Дождь | страница 38



— На парусном бы судне служить, вдоль всего побережья пройти. В порты бы заходили, какао грузили, бананы. На реи взбираться, паруса ставить, на палубе спать. Вот это жизнь!

Вернулись в погребок.

— Пошли баб поищем, — предложил тот, что выходил вместе с Камигуаном. Подошли к остальным, Камигуан сказал:

— Здесь нам очень даже уютно, только вот чего не хватает…

Он расстегнул блузу, и все увидели на его груди наколотую красным обнаженную женщину; от движения мускулов женщина словно бы извивалась.

Все громко расхохотались, один лишь Педро Ноласко едва глянул.

— Неплохо бы, только здешних не надо, тут все дешевки. Я знаю таких, что в доме живут.

— Тогда пошли.

Матрос хотел заплатить и вдруг, только теперь, вспомнил, что денег у него нет. Как же это он совсем забыл? Что делать? Как сказать приятелям, чем оправдаться? Они все еще болтали о женщинах.

— Ох ты черт побери! Надо же, какая история получилась. Кончились у меня денежки, все, какие были.

Приятели замолчали в недоумении.

— Видно птичку по полету, — процедил Педро Ноласко с презрением.

Матрос все говорил и говорил, будто не слышал…
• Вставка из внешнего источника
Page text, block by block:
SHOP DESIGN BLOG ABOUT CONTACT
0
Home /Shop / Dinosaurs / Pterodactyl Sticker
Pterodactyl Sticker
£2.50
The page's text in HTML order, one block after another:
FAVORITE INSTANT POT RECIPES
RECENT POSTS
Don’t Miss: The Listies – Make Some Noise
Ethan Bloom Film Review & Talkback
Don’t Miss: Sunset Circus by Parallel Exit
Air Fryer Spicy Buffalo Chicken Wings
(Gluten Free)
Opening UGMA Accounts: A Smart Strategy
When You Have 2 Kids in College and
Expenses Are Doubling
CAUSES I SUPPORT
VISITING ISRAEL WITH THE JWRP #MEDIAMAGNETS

— Вот ведь какое дело. Прямо беда. Но ничего. Сейчас пойдем к одной бабе, у нее кое-какие мои деньжонки припрятаны.

Перед глазами маячила та самая женщина, что была вытатуирована красным у него на груди.

— Эта баба… Как ее звать-то? Красная такая… рыжая… здесь она живет, на горе.
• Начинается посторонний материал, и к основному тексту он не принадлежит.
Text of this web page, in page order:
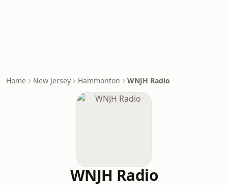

— Рыжая? Соледад, наверное, она волосы-то выкрасила.

Сгорая со стыда, он неуверенно кивнул.

— Что ж, пошли к ней, — сказал Педро Ноласко и швырнул деньги на стойку. Звон монет ожег матроса, будто удар плетью.
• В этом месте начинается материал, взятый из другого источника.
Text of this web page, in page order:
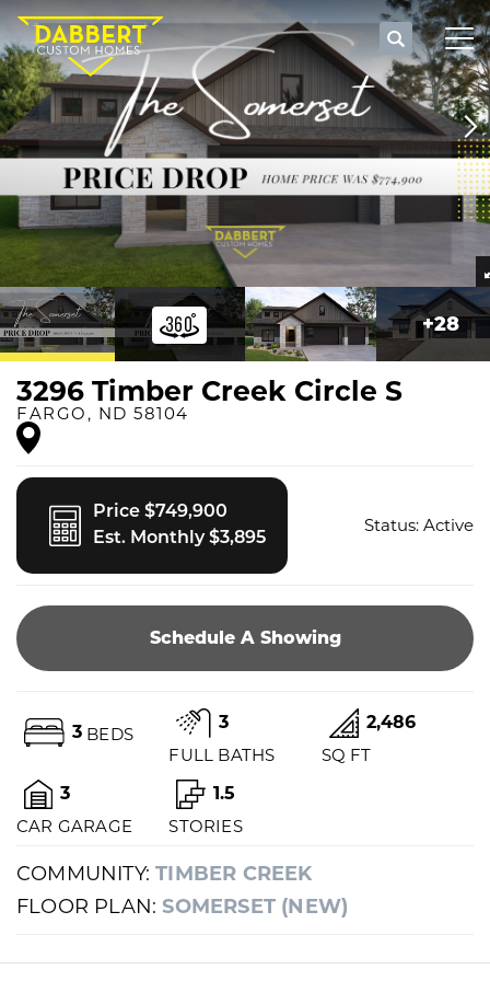
Search
+28
3296 Timber Creek Circle S
FARGO , ND 58104
Price $749,900
Est. Monthly $3,895
Status: Active
Schedule A Showing
3 BEDS
3
FULL BATHS
2,486
SQ FT
3
CAR GARAGE
1.5
STORIES
COMMUNITY:TIMBER CREEK
FLOOR PLAN:SOMERSET (NEW)
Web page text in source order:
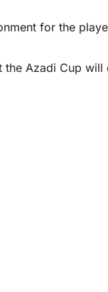
for the
Azadi Cup
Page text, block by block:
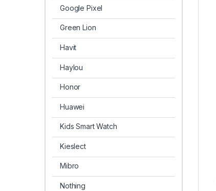
Google Pixel
Green Lion
Havit
Haylou
Honor
Huawei
Kids Smart Watch
Kieslect
Mibro
Nothing
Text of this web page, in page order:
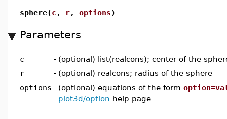
sphere(c , r, options)
Parameters
c - (optional) list(realcons); center of the
r
- (optional) realcons; radius of the sphere
options - (optional) equations of the form
plot3d/option help page
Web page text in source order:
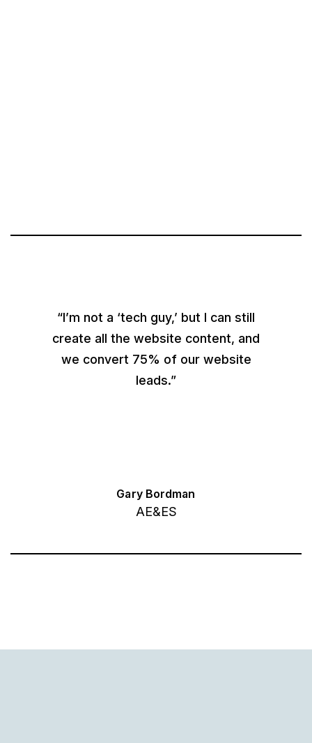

Вышли из погребка, пересекли освещенную площадку и пустились в трудный путь меж темными домами. Матрос плелся позади всех, одинокий, растерянный, те четверо шагали впереди, болтали, смеялись. Казалось, кто-то накинул Камигуану аркан на шею и тащит за ними вслед. Изредка он поворачивал голову, смотрел на бухту, на огни корабля, ломаной линией отраженные в воде. Корабль будто спит, убаюканный плеском волн. Вдруг один из шагавших впереди сказал:

— Здесь. Стучи.

Подошел к двери жалкого домишка, принялся барабанить изо всех сил.

Босая женщина с фонарем в руке высунулась из двери. — Что такое?

Фонарь снизу освещал ее соломенно-желтые жесткие волосы, огромная тень распласталась по всей стене дома и дальше, по крыше.

— Мужик твой пришел.

— Какой еще мужик?

Матрос смотрел отсутствующим взглядом.

— Ха, да вот же он! Иди сюда, Камигуан.

Он приблизился, совсем ослабевший, едва переставляя ноги.